I tried two forms of Western steeping, both with 6 ounces of water. The more traditional 4:30 steep produced a powerful aroma of raw honey with an undertone of chocolate chip cookies baking in the oven, but was somewhat less impressive in the cup with just a muddled note of the underlying sweetness that was hinted at in the aroma. Two subsequent 6 minute steeps brought faint reflections of the first cup along with a hint of pepper in the final steep. Modifying this with 1 / 2 / 3 / 4 / 5 minute steeps produced a better cup, especially in the early steeps, with the honey aroma translating into a nice honey sweetness in the cup. Pepper again made an appearance in the later steeps. The liquor varied across the spectrum of red-amber.
It was the Gong Fu treatment, however, that made me order more of this tea.

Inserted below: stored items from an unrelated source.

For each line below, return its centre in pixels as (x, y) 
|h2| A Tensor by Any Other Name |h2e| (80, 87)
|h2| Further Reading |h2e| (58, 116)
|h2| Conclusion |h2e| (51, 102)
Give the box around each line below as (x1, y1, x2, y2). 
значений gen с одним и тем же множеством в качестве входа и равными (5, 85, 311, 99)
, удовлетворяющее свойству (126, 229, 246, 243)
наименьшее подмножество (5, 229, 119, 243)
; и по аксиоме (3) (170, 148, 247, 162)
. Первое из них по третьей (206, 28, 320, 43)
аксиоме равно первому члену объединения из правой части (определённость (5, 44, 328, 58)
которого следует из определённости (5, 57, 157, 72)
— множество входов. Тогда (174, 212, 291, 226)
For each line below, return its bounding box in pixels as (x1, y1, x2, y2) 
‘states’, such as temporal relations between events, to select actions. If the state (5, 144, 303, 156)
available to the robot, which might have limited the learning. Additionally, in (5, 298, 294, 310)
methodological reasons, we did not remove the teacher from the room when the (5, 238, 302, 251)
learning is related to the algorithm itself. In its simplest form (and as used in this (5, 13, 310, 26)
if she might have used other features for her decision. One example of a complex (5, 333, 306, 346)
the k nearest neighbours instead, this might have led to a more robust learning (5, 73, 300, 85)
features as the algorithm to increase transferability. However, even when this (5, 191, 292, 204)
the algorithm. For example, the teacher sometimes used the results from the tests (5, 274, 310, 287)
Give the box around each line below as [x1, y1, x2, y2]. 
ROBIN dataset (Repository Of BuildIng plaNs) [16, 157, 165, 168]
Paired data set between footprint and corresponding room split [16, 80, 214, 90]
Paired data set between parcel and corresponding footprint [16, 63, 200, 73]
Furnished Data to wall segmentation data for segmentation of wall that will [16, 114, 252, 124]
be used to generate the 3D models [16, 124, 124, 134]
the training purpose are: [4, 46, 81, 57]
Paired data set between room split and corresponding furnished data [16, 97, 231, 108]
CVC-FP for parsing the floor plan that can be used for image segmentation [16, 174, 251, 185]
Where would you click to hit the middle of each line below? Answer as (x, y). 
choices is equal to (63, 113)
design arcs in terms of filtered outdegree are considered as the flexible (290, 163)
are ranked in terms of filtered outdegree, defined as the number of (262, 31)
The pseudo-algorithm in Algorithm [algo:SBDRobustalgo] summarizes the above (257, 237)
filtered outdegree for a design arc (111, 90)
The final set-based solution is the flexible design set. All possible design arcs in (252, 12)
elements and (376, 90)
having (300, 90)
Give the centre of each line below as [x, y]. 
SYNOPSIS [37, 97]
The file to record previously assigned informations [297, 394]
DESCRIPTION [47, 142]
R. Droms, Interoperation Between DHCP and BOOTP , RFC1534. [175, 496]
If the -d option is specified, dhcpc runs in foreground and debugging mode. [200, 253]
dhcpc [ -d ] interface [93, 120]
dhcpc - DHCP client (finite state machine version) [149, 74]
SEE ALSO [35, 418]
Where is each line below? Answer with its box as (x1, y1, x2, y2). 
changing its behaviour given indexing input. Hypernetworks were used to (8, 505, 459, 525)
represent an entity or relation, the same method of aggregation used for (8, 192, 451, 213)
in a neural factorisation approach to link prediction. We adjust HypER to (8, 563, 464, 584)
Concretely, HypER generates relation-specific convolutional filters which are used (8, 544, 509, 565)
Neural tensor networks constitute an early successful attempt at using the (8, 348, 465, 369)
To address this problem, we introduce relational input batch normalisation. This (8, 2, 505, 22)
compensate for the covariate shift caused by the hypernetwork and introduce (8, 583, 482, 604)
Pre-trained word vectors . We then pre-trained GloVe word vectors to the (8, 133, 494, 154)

I pulled out my 90 ml pot, skipped the wash and jumped right into a series of 15 second steeps until the flavor started to fade around the eighth one, whereupon I lengthened each steep considerably. Early steeps smelled and tasted like raw honey, with Yunnan spice slowly increasing as I went. The sweetness morphed from honey to something less distinct out through the 16th steep (a hail-Mary at 10 minutes), but never left. The liquor was a beautiful golden color that seemed to glow in my little clear glass teacup. This was an outstanding session which I’ve repeated several times since.

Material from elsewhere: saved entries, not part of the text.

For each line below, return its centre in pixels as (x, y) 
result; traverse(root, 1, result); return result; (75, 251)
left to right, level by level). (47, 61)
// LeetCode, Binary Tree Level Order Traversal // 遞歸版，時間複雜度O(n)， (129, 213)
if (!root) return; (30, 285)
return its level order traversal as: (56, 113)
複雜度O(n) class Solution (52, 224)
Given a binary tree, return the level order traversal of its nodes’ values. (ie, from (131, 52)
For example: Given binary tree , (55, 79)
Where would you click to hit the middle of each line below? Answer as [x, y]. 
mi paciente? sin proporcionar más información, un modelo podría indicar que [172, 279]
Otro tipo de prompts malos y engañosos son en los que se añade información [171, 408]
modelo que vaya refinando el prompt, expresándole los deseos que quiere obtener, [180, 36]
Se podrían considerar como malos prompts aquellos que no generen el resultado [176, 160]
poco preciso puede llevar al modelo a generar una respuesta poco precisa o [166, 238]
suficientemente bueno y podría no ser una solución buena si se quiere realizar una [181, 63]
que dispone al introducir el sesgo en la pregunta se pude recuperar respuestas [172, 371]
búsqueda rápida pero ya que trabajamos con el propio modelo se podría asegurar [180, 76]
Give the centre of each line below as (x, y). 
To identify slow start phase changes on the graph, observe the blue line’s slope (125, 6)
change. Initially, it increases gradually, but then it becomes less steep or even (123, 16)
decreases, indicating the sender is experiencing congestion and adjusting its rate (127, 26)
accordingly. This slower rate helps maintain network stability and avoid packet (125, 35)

I’ve never tasted legendary teas such as Golden Fleece. Until I get that chance this stands as one of my favorite Yunnan blacks.
First a big thank you to mrmopar, whose tasting notes made me aware of this shu and whose guidance steered me to a reputable seller.
This is, without a doubt, the finest shu I have tasted to date. Rounded and full, powerful in the early steeps, but not overbearing and never bitter or astringent. Notes of leather, cedar, chicory, minerals, mushrooms, citrus and pepper make appearances in various combinations as the steeps progress, with each taking a turn at prominence yet never overshadowing the others. The aroma is refined and never funky. My notes show a range of earthy scents (clean damp earth, loamy earth, hints of peat, fresh rain, clean wet hay) with an underlying sweetness throughout. The liquor runs the gamut of reds, from nearly opaque through ruby, and will transition to a deep amber if you give it enough steeps.
It seems to benefit from adequate leaf quantity and fairly short steeps. Although I have not come up with a definitive Gong Fu regimen for this, I’m leaning towards a baseline of 6 grams per 100 ml (scaled up linearly to my pot size at 7.8 grams and 130 ml). I use 212 F water, give it a single 15 second rinse and a 2 minute pause to allow the leaves to begin to open up. My steeps run 15 / 6 / 8 / 10 / 15 / 20 / 25 / 30 seconds, with the first steep running a little long to allow the tea to finish opening up.
This is one shu I’ll buy more of to give a couple of cakes time to age. Absolutely stunning IMO.